* ABOUT THIS EXERCISE:
Set the pictures aside and set down only the lines from the line holding "A Center Console" through the end of the entries below, ends included.

* Collection entries:
§

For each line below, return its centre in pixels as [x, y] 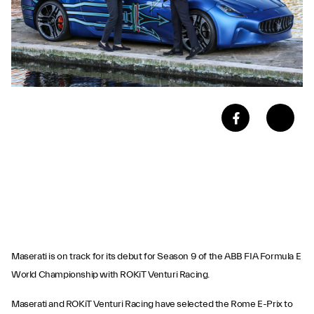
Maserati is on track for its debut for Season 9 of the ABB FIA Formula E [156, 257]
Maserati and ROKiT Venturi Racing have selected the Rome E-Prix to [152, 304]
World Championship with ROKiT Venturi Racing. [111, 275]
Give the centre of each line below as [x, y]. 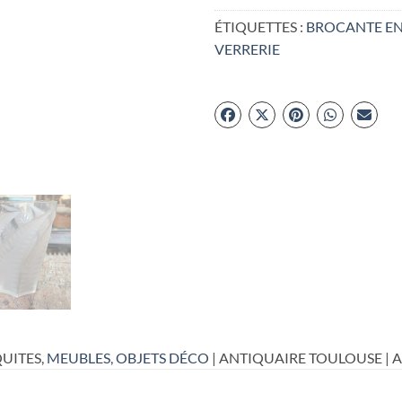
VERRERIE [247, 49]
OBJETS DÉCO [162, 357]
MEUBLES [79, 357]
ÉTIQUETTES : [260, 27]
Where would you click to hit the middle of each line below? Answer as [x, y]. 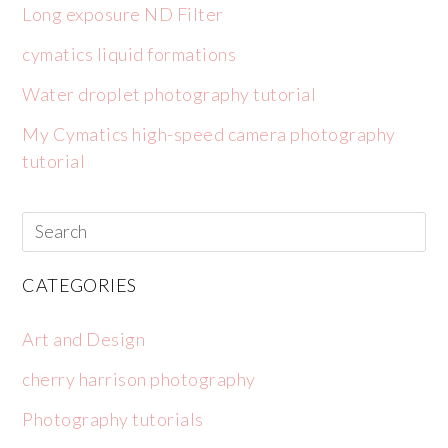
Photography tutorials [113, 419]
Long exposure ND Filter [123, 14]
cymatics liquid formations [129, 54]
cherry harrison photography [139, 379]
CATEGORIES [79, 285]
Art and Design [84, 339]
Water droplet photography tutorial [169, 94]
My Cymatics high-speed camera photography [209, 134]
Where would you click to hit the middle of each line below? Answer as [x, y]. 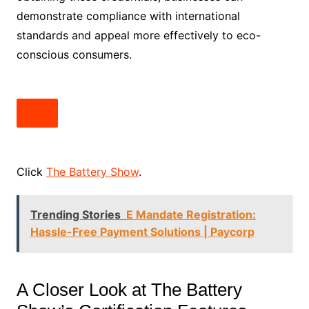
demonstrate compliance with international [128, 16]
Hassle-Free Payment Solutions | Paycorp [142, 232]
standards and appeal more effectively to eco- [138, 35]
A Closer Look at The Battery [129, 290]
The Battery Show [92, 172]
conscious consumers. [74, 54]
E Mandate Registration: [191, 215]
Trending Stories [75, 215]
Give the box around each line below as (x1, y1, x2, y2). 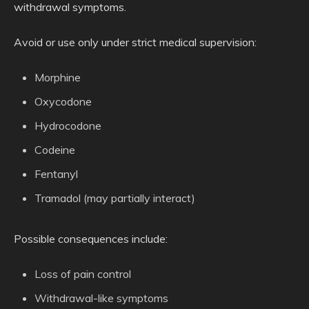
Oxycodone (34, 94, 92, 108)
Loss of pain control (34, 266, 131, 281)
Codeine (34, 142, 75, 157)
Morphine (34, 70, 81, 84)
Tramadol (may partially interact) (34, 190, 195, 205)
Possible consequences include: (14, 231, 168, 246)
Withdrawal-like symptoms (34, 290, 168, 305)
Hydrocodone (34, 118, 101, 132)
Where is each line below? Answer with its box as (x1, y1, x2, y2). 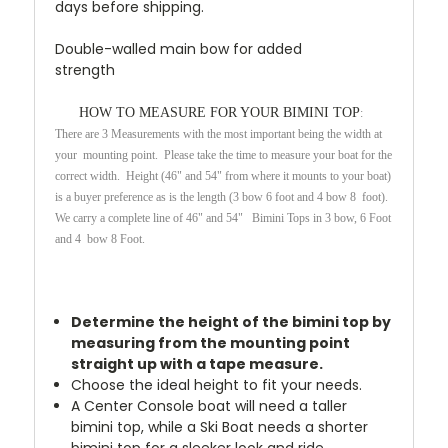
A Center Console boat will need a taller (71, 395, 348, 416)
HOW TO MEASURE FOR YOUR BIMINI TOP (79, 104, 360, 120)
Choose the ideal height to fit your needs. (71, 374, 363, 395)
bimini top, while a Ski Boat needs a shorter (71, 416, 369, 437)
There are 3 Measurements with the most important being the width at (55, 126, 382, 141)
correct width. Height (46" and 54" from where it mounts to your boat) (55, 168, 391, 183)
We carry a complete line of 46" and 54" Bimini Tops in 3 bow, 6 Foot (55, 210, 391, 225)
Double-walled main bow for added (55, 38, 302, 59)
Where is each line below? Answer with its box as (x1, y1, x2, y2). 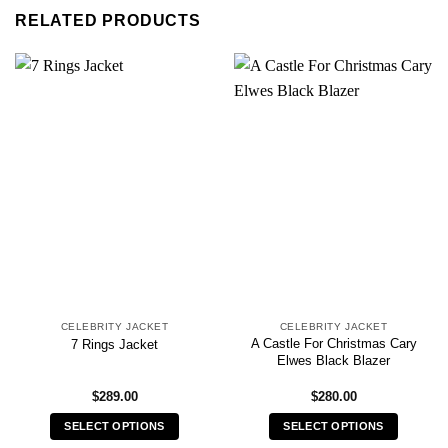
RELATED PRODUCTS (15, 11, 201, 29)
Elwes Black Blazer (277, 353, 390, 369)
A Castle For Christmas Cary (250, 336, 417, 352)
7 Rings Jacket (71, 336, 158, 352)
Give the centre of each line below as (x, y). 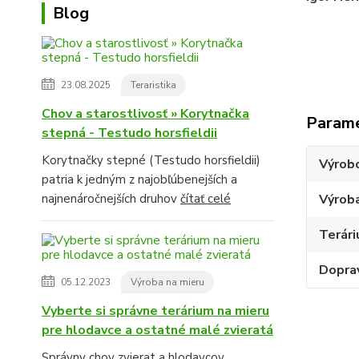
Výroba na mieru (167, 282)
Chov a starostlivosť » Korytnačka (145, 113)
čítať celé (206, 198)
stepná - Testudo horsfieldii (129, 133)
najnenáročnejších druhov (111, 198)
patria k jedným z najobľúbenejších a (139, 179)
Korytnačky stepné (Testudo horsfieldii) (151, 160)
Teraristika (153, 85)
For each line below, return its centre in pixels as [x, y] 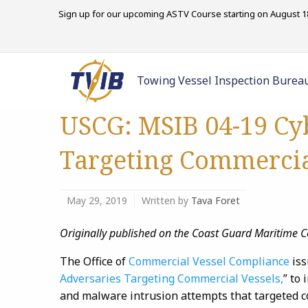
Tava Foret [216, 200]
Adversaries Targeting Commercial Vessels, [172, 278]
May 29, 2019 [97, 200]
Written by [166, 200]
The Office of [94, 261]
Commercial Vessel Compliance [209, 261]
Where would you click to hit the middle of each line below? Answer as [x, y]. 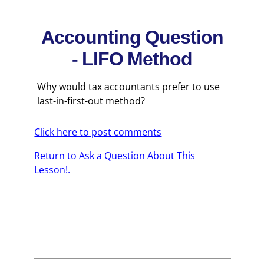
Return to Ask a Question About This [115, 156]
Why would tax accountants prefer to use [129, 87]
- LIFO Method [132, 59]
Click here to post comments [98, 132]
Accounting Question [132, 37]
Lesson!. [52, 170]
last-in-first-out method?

§

* EXPECTED OUTPUT:
A Center Console boat will need a taller (71, 395, 348, 416)
HOW TO MEASURE FOR YOUR BIMINI TOP (79, 104, 360, 120)
Choose the ideal height to fit your needs. (71, 374, 363, 395)
bimini top, while a Ski Boat needs a shorter (71, 416, 369, 437)
There are 3 Measurements with the most important being the width at (55, 126, 382, 141)
correct width. Height (46" and 54" from where it mounts to your boat) (55, 168, 391, 183)
We carry a complete line of 46" and 54" Bimini Tops in 3 bow, 6 Foot (55, 210, 391, 225)
Double-walled main bow for added (55, 38, 302, 59)
Where is each line below? Answer with its box as (x1, y1, x2, y2). 
RELATED PRODUCTS (15, 11, 201, 29)
Elwes Black Blazer (277, 353, 390, 369)
A Castle For Christmas Cary (250, 336, 417, 352)
7 Rings Jacket (71, 336, 158, 352)
Give the centre of each line below as (x, y). 
Výroba na mieru (167, 282)
Chov a starostlivosť » Korytnačka (145, 113)
čítať celé (206, 198)
stepná - Testudo horsfieldii (129, 133)
najnenáročnejších druhov (111, 198)
patria k jedným z najobľúbenejších a (139, 179)
Korytnačky stepné (Testudo horsfieldii) (151, 160)
Teraristika (153, 85)
For each line below, return its centre in pixels as [x, y] 
Tava Foret [216, 200]
Adversaries Targeting Commercial Vessels, [172, 278]
May 29, 2019 [97, 200]
Written by [166, 200]
The Office of [94, 261]
Commercial Vessel Compliance [209, 261]
Where would you click to hit the middle of each line below? Answer as [x, y]. 
Return to Ask a Question About This [115, 156]
Why would tax accountants prefer to use [129, 87]
- LIFO Method [132, 59]
Click here to post comments [98, 132]
Accounting Question [132, 37]
Lesson!. [52, 170]
last-in-first-out method?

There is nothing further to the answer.